Monday, October 1, 2018

Why I Share

Do you follow people (like me) and wonder...why do they share so much of their lives?  Or think, I'm such a private person, I could not put myself or my family out there like that?  Well, let me tell you sometimes I get anxiety about being the person with a public Instagram account and letting tons of strangers into a large portion of our world, but way more times than that I am reminded of why I do it! The good that comes from our little corner of the internet far outweighs the bad.  So I wanted to share with you a big part of why I share our lives so openly.  

Seven years ago, I had no idea that October was Down syndrome awareness month.  I was oblivious to the fact that there was a whole community of amazing people out there that celebrated such an occasion.  And I really had no clue that the very next month, I would be one of those people.


When Deacon was born with an unexpected diagnosis, I was completely ignorant to what that meant for our lives.  I thought it meant doom and gloom and that our life as we knew it was over.  I immediately started scowling the internet to find out what we were facing.   I discovered a blog and IG account of another family with a daughter who was a little bit older than Deacon and also rocked an extra chromosome.  As I scrolled through pictures and posts, their lives looked pretty "normal".  There was no doom.  No gloom.  In fact, what I noticed most was there was just a bunch of joy that radiated from those images.  That's when the picture I had painted in my head of Down syndrome completely changed, and I knew that we were going to be alright.  More than alright actually.  Life as we knew it was over, but in the best way possible!

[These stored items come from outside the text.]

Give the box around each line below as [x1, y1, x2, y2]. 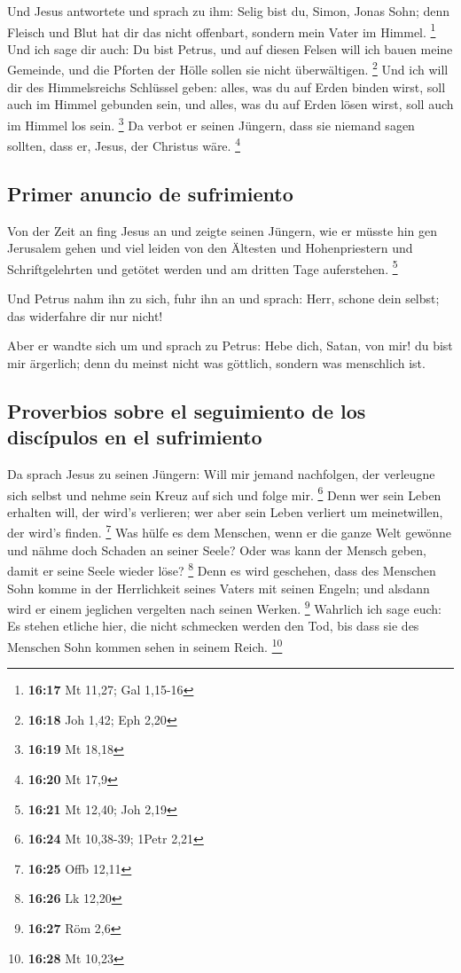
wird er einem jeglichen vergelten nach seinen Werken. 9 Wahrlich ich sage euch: [7, 597, 441, 617]
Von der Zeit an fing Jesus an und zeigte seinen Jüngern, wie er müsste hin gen [7, 221, 438, 239]
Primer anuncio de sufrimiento [7, 179, 293, 207]
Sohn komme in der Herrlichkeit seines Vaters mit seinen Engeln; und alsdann [7, 578, 430, 597]
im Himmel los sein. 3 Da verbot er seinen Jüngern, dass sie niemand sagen [7, 113, 415, 134]
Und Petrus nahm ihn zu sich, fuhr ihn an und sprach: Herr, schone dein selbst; [7, 289, 440, 308]
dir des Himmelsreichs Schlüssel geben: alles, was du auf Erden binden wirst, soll [7, 77, 446, 96]
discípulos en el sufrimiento [7, 423, 262, 451]
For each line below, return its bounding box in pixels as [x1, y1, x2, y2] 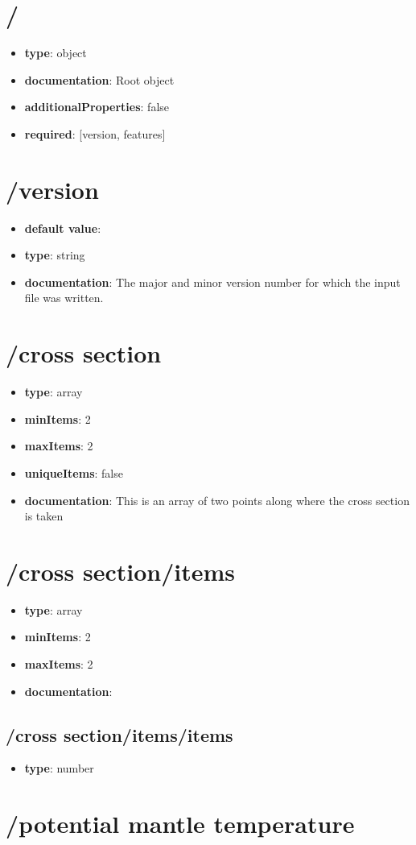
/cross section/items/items [6, 722, 233, 747]
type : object [24, 44, 87, 61]
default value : [24, 219, 101, 236]
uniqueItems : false [24, 464, 123, 481]
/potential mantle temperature [6, 807, 355, 840]
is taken [24, 507, 64, 524]
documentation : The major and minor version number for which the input [24, 273, 401, 290]
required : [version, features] [24, 125, 166, 142]
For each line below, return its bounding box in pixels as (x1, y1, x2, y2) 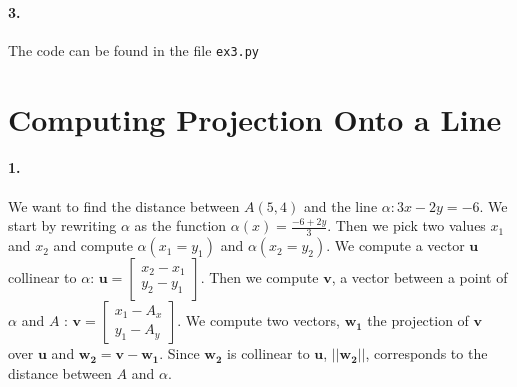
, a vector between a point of (331, 267, 508, 288)
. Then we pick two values (327, 215, 486, 236)
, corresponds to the (365, 343, 488, 364)
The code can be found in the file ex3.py (8, 39, 260, 60)
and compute (53, 235, 133, 256)
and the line (303, 195, 378, 216)
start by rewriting (8, 215, 117, 236)
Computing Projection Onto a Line (8, 98, 502, 139)

I used to feel guilt over my feelings and thoughts during those first few weeks of his life, but I have come to realize that they are completely normal.  You don't know til you know.  And boy do I know now!  That little boy is the biggest ray of sunshine I could have ever imagined, and I cannot help but share such a gift with the world.  


So I share for the Andreas of seven years ago...those who are clueless as to what a blessing that extra chromosome is.  I share for the Momma who is scared to death of the diagnosis she just received.  I share for the people who tell me on a daily basis that they were going through a tough time or having a bad day, but seeing Deacon's video or picture brightened their mood.  I share for the people who don't think my son's life has value.  I dare you to look at my pictures and tell me there's no value there.  I share for the people who feel sorry for people like us.  And I actually feel more sorry for them.  I share because I feel so incredibly blessed to be walking this road.  I will continue to share and shout my guy's worth along with all of those like him, because we truly are the lucky few! And as  Deacon would say, "This is the life!"



Happy Down syndrome awareness month, Friends!